= Certificate of deposit =

Document tied to a bank account with a fixed term

A certificate of deposit (CD) is a time deposit sold by banks, thrift institutions, and credit unions in the United States. CDs typically differ from savings accounts because the CD has a specific, fixed term before money can be withdrawn without penalty. CDs also generally have higher interest rates than savings accounts. CDs require a minimum deposit and may offer higher rates for larger deposits. The issuer expects the CDs to be held until maturity, at which time the funds can be withdrawn and interest paid.

In the United States, CDs are insured by the Federal Deposit Insurance Corporation (FDIC) for banks and by the National Credit Union Administration (NCUA) for credit unions.
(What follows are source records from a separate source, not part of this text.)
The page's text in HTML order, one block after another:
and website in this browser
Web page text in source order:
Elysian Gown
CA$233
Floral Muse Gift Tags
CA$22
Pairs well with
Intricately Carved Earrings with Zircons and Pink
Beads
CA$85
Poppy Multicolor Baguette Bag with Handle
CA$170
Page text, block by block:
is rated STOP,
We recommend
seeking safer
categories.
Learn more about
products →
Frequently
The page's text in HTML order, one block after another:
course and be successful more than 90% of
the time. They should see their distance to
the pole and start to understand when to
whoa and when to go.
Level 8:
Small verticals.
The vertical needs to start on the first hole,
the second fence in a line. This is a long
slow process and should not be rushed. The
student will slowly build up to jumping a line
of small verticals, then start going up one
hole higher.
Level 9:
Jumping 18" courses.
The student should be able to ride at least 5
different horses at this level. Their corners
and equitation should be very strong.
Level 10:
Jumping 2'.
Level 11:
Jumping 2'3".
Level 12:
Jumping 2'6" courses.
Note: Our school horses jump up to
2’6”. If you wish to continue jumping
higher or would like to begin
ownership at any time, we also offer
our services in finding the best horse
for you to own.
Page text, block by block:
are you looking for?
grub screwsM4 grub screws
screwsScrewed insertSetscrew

In accordance with the Truth in Savings Act, as implemented by the NCUA, credit unions must refer to these accounts as share certificates, certificate accounts, or certificates.
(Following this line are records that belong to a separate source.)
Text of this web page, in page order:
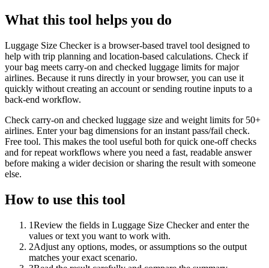
What this tool helps you do
Luggage Size Checker is a browser-based travel tool designed to
help with trip planning and location-based calculations. Check if
your bag meets carry-on and checked luggage limits for major
airlines. Because it runs directly in your browser, you can use it
quickly without creating an account or sending routine inputs to a
back-end workflow.
Check carry-on and checked luggage size and weight limits for 50+
airlines. Enter your bag dimensions for an instant pass/fail check.
Free tool. This makes the tool useful both for quick one-off checks
and for repeat workflows where you need a fast, readable answer
before making a wider decision or sharing the result with someone
else.
How to use this tool
1Review the fields in Luggage Size Checker and enter the
values or text you want to work with.
2Adjust any options, modes, or assumptions so the output
matches your exact scenario.
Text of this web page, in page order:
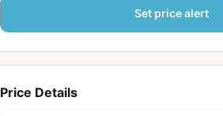
Set price alert
Price Details
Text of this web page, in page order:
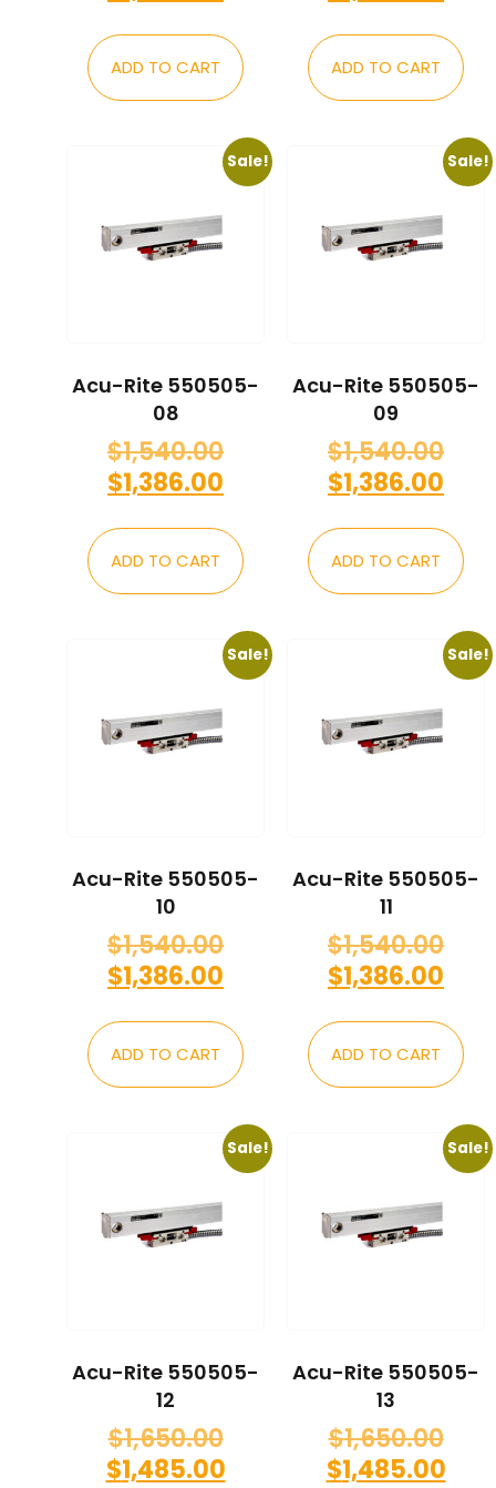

The consumer who opens a CD may receive a paper certificate, but it is now common for a CD to consist simply of a book entry and an item shown in the consumer's periodic bank statements. Consumers who want a hard copy that verifies their CD purchase may request a paper statement from the bank, or print out their own from the financial institution's online banking service.

== Features ==
Institutions typically offer higher interest rates compared to accounts that allow immediate withdrawals in exchange for the customer depositing the money for an agreed-upon term, although this may vary in situations like an inverted yield curve. Certificates of deposit (CDs) commonly offer fixed rates, but some institutions also provide CDs with variable rates. For instance, many banks and credit unions started offering CDs with a "bump-up" feature around mid-2004 when interest rates were anticipated to increase. These CDs allow for a single adjustment of the interest rate at a time chosen by the consumer during the CD's term. Additionally, financial institutions may introduce CDs linked to the performance of a specific index such as the inflation rate and the bond market index.

Some features of CDs are:
- A larger principal should or may receive a higher interest rate.
- A longer term usually earns a higher interest rate, except in the case of an inverted yield curve (e.g., preceding a recession).
- Smaller institutions tend to offer higher interest rates than larger ones.
- Personal CD accounts generally receive higher interest rates than business CD accounts.
- Banks and credit unions that lack FDIC or NCUA insurance typically provide higher interest rates.

== Closure ==

Withdrawals before maturity are usually subject to a penalty. For a five-year CD, this is often the loss of up to twelve months' interest. These penalties ensure that it is generally not in a holder's best interest to withdraw the money before maturity – unless the holder has another investment with a significantly higher return or has a serious need for the money.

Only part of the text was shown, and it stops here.